The village receives $12,000 a year from the coffee vendor in the Prairie Avenue train station. What next? Raise his rent and drive him out.
Leanne M. Digan
? Ed. note: “The Landmark View” published each week on the opinion page represents the newspaper’s editorial point of view. It is not a news article. It is specifically an opinion from the paper’s editorial board.
Rights of children need protection, too
As I was putting my last dish away, I couldn’t get rid of the thought that there was something awkwardly wrong with the article in the paper about the way that computers are being used at the Brookfield Library to view pornography (“Brookfield Library computers to get privacy screens,” News, Jan. 4). As most women, I do a lot of thinking while doing dishes during the holidays. I did quite a lot of thinking.
Computers are the best invention since the black-and-white TV, but there is always a dark side to what is the best information center we will ever have. I am all for the First Amendment rights.
That is certainly one of the strengths of our country, but it’s hard to believe that we must now provide privacy screens (six at $185 each), so that kooky people can sit back and relax in a nice environment adjacent to the children’s area and view pornography to their hearts’ content. Next thing we will be providing pop and pretzels. These computers and screens are all being used at our taxpayers’ expense.
As I understand, you cannot put protective filters on these computers because, if you restrict the word breast, for example, someone would not be able to look up breast cancer and read about their concerns. But what about looking up the words (breastcancer) combined or concerns of women. Maybe I am wrong or I just don’t get it.
A couple of weeks ago, there was a program on TV; I think that it was “Dateline” or something like that. It was about how pedophiles, sex offenders use the Internet to entice young children to meet with them, first in public places and then the worst, lewd and immoral acts that could happen to a child happens. Nineteen offenders were arrested in a few days.
I was sorry to read that the incident at the library did happen before. I wonder how many times some nut sat at the computer and never got noticed? Are the employees watching?

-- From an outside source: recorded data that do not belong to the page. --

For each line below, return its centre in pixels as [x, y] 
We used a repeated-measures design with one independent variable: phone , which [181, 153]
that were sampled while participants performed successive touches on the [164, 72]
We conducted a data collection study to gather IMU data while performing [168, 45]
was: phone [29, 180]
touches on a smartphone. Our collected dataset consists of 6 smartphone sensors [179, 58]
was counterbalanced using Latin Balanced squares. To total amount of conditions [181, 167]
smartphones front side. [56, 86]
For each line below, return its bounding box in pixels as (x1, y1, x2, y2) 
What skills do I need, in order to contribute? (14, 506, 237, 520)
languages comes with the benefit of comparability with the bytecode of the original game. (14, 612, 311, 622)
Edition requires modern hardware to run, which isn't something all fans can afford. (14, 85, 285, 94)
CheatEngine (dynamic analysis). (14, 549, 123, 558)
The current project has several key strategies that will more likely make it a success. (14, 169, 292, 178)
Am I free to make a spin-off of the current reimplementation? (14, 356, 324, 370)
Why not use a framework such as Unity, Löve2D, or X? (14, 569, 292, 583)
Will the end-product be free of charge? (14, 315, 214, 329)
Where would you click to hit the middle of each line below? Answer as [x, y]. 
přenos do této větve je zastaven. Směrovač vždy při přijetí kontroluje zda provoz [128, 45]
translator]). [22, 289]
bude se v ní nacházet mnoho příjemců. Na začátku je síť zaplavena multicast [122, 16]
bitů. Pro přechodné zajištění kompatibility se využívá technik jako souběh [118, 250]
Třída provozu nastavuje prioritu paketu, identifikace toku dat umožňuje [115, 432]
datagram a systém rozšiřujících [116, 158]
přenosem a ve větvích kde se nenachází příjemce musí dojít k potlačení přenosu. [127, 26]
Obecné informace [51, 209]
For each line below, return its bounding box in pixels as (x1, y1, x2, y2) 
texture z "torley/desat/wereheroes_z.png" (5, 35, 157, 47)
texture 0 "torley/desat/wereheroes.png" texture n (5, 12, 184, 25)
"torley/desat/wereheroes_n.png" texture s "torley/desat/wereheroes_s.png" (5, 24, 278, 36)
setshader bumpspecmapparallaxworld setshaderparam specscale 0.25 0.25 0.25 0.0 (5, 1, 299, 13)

The State Police of Illinois reports 14 sex offenders registered in Brookfield. I understand people sign in to use the computer, but they are purged at the end of the day. Why? Can’t a list be kept in case there is a pattern? As I read, the outlets for the computers are in the floor, so the computers can’t be moved. I suggest that the children’s area be moved away from them?”far away!

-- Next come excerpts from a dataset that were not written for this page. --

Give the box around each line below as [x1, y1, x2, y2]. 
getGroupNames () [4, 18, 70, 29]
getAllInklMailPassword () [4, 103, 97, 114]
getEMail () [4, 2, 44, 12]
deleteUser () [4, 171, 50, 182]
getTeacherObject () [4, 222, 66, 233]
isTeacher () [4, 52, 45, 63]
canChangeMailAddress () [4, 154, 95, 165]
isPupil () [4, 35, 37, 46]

Everyone has rights but we have the right to protect our children and provide a safe environment for them. Now until things are resolved, I will have to go into the library with my grandchildren. It just goes back to that uncomfortable feeling I had when I was doing the dishes.
? Ed. note: The adult services computers at the Brookfield Public Library are not located adjacent to children’s services. They are, however, located adjacent to the copy machine and near the DVD section used by families and children.